Many of the exhibits and pictures are graphic -- “defoliant affected foetuses, pictures of hideous atrocities” -- but they tell an important story, says Rusty Compass. Formerly known as the Museum of Chinese and American War Crimes, the War Remnants Museum in Ho Chi Minh City is “unashamedly propagandist and unapologetic in its selectivity -- and it will prompt some reflection on the propagandist function of museums in Vietnam and everywhere.”

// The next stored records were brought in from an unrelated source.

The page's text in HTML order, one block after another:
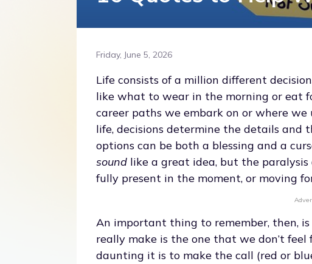
Friday, June 5, 2026
Life consists of a million different
like what to wear in the morning or eat
career paths we embark on or where
life, decisions determine the details and
options can be both a blessing and a
sound like a great idea, but the
fully present in the moment, or moving
An important thing to remember, then,
really make is the one that we don’t
daunting it is to make the call (red or
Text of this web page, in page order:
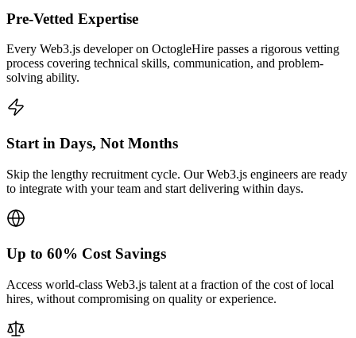
Pre-Vetted Expertise
Every Web3.js developer on OctogleHire passes a rigorous vetting
process covering technical skills, communication, and problem-
solving ability.
Start in Days, Not Months
Skip the lengthy recruitment cycle. Our Web3.js engineers are ready
to integrate with your team and start delivering within days.
Up to 60% Cost Savings
Access world-class Web3.js talent at a fraction of the cost of local
hires, without compromising on quality or experience.
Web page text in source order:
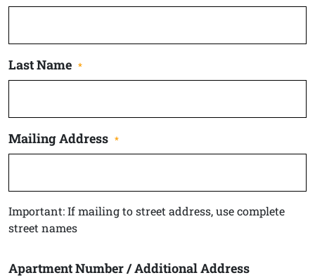
Last Name *
Mailing Address *
Important: If mailing to street address, use complete
street names
Apartment Number / Additional Address

The Vietnam War ended in 1975, and the museum -- which has a temporary and unpretentious feel -- was opened to the public as the ‘Exhibition House for US and Puppet Crimes’ in the same year, notes Atlas Obsura. (The name was shortened to Exhibition House for Crimes of War and Aggression in 1990, then changed again to War Remnants Museum in 1995, “amid improving relations with the US and increasing numbers of American visitors who sometimes complained about the choice of language,” explains Business Insider). It now houses eight permanent thematic exhibitions and various other special collections and shows from the beginning of the war, causes, origins and processes of aggressive wars, and the museum’s courtyard displays captured or abandoned American military aircraft, helicopters, tanks, and artillery. It’s all capped by “a powerful collection of photos taken by 134 war reporters from 11 nationalities, all killed during the Vietnam War,” explains Atlas Obsura.

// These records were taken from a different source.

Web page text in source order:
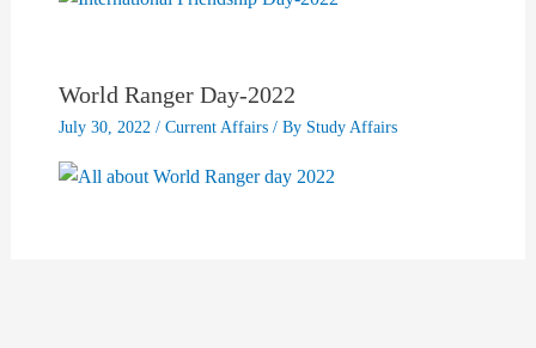
World Ranger Day-2022
July 30, 2022 / Current Affairs/ By Study Affairs
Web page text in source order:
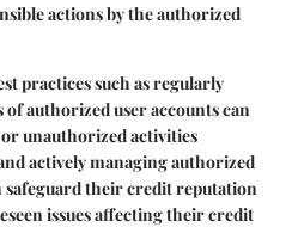
actions by the authorized
practices such as regularly
authorized user accounts can
unauthorized activities
actively managing authorized
safeguard their credit reputation
issues affecting their credit
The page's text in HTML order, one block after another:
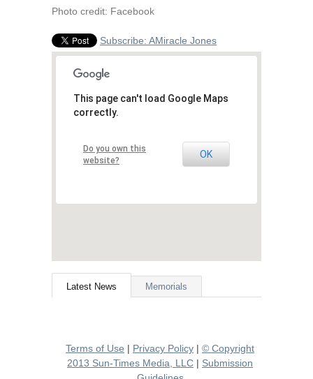
Photo credit: Facebook
Subscribe: AMiracle Jones
This page can't load Google Maps
correctly.
Do you own this
website?
OK
Latest News Memorials
Terms of Use | Privacy Policy | © Copyright
2013 Sun-Times Media, LLC | Submission

Although its name has been toned down, the museum that draws 500,000 visitors annually “has been criticised for lacking balance by linking American soldiers to aggressive and criminal actions while neglecting atrocities committed on the North Vietnamese side,” says Business Insider. “Museum curators make concerted efforts to educate foreigners, especially Americans, about the war, but based on a certain government-sanctioned Vietnamese interpretation of events. Nevertheless, some foreign visitors appreciate the museum for offering a different point of view on the conflict — one that they can’t really find anywhere else.”